Q: What is the significance of the linear regression equation?
A: The linear regression equation shows a negative relationship between the number of years since 2003 and the number of new cases. This means that as the number of years since 2003 increases, the number of new cases decreases.
Q: What are the limitations of this study?
A: This study has several limitations. Firstly, the data used in this study is limited to a single county in New York State. Secondly, the data is based on a single year (2003) as the starting point. Thirdly, the linear regression model assumes a linear relationship between the number of years since 2003 and the number of new cases.

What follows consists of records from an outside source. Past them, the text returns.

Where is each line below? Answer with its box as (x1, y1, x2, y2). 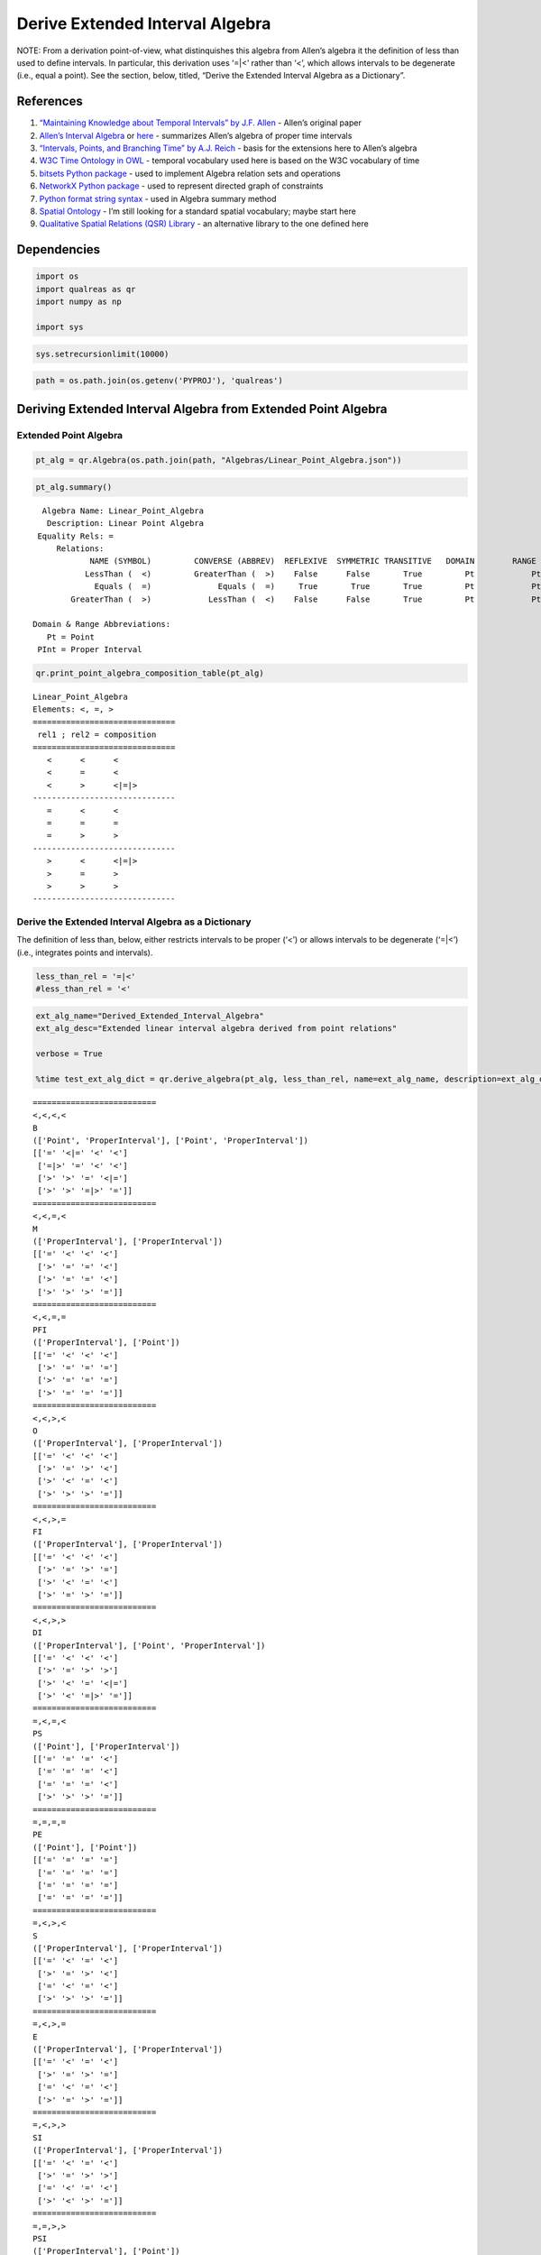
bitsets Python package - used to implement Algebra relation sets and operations (39, 168, 342, 179)
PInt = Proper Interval (37, 645, 142, 655)
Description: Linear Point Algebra (46, 519, 205, 529)
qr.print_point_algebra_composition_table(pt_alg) (35, 668, 265, 678)
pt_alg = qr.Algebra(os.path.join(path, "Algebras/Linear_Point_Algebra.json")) (35, 456, 402, 465)
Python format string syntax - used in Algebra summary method (39, 193, 277, 204)
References (16, 94, 83, 109)
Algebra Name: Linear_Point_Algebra (41, 505, 205, 516)
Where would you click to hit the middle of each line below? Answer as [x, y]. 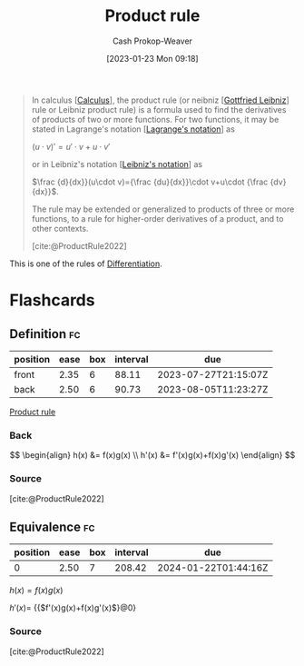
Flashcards [52, 300]
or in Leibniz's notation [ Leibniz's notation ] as [117, 164]
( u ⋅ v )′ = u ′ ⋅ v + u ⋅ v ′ [71, 146]
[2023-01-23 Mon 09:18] [152, 58]
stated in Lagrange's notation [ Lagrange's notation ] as [133, 129]
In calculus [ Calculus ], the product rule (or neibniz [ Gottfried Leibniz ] [161, 100]
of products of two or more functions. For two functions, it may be [155, 119]
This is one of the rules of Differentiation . [86, 263]
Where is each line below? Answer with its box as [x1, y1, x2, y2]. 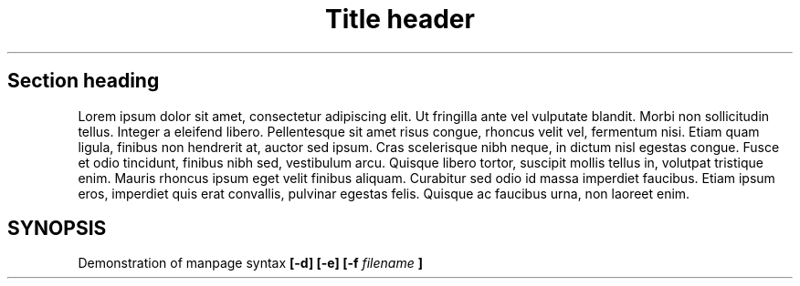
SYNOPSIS [7, 217, 107, 240]
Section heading [7, 69, 160, 93]
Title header [325, 4, 475, 35]
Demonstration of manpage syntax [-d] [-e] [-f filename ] [78, 255, 423, 271]
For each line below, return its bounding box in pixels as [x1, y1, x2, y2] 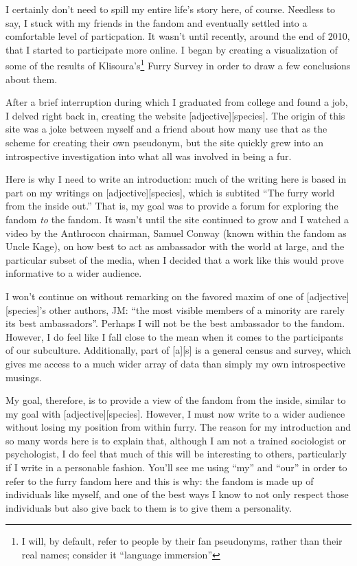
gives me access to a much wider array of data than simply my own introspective [5, 356, 345, 370]
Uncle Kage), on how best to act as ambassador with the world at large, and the [5, 239, 345, 253]
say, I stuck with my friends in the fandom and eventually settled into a [5, 15, 308, 30]
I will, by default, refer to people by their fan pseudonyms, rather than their [21, 534, 343, 548]
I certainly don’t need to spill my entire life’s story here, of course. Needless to [5, 2, 336, 16]
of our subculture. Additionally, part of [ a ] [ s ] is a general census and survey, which [5, 343, 352, 357]
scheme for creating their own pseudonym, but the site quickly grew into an [5, 135, 324, 149]
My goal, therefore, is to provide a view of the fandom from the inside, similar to [5, 393, 346, 407]
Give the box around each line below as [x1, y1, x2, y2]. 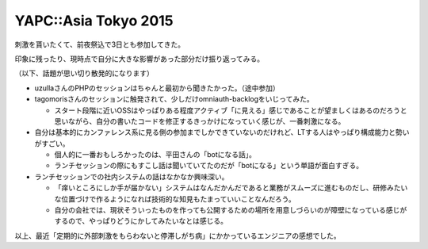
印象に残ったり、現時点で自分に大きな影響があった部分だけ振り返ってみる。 [14, 54, 265, 63]
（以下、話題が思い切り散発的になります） [14, 68, 154, 79]
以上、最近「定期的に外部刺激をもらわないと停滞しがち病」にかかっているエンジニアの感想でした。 [14, 231, 341, 240]
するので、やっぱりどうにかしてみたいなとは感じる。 [54, 216, 228, 226]
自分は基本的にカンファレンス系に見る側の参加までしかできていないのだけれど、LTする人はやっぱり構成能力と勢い [34, 128, 410, 137]
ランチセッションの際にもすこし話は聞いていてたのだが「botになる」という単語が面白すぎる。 [54, 161, 364, 170]
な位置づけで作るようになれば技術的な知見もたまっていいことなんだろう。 [54, 194, 296, 204]
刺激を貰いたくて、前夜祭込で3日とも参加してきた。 [14, 40, 185, 49]

However, this relationship may not be linear in reality.
Q: What are the future research directions?
A: Future research directions include:
- Using a larger dataset: Using a larger dataset that includes multiple counties in New York State would provide a more comprehensive understanding of the relationship between the number of years since 2003 and the number of new cases.
- Using a different model: Using a different model, such as a non-linear model, may provide a more accurate representation of the relationship between the number of years since 2003 and the number of new cases.
- Including additional variables: Including additional variables, such as the number of police officers or the number of community programs, may provide a more comprehensive understanding of the relationship between the number of years since 2003 and the number of new cases.
Conclusion
In this article, we answered some frequently asked questions (FAQs) related to the linear regression analysis of crime rates in New York State. We hope that this article provides a better understanding of the relationship between the number of years since 2003 and the number of new cases.
References
- [1] Linear Regression Analysis. (n.d.). Retrieved from https://en.wikipedia.org/wiki/Linear_regression
- [2] Crime Rates in New York State. (n.d.). Retrieved from https://www.bjs.gov/index.cfm?ty=tp&tid=1044
Appendix
The data used in this study is available in the following table:
| Year (x) | Number of New Cases (y) |
|---|---|
| 0 | 1500 |
| 1 | 1550 |
| 2 | 1600 |
| 3 | 1650 |
| 4 | 1700 |
| 5 | 1750 |
| 6 | 1800 |
| 7 | 1850 |
| 8 | 1900 |
| 9 | 1950 |
| 10 | 2000 |
| 11 | 2050 |
| 12 | 2100 |
| 13 | 2150 |
| 14 | 2200 |
| 15 | 2250 |
| 16 | 2300 |
| 17 | 2350 |
| 18 | 2400 |
The linear regression equation is:
y = 2510.8 - 51.08x
This equation shows a negative relationship between the number of years since 2003 and the number of new cases.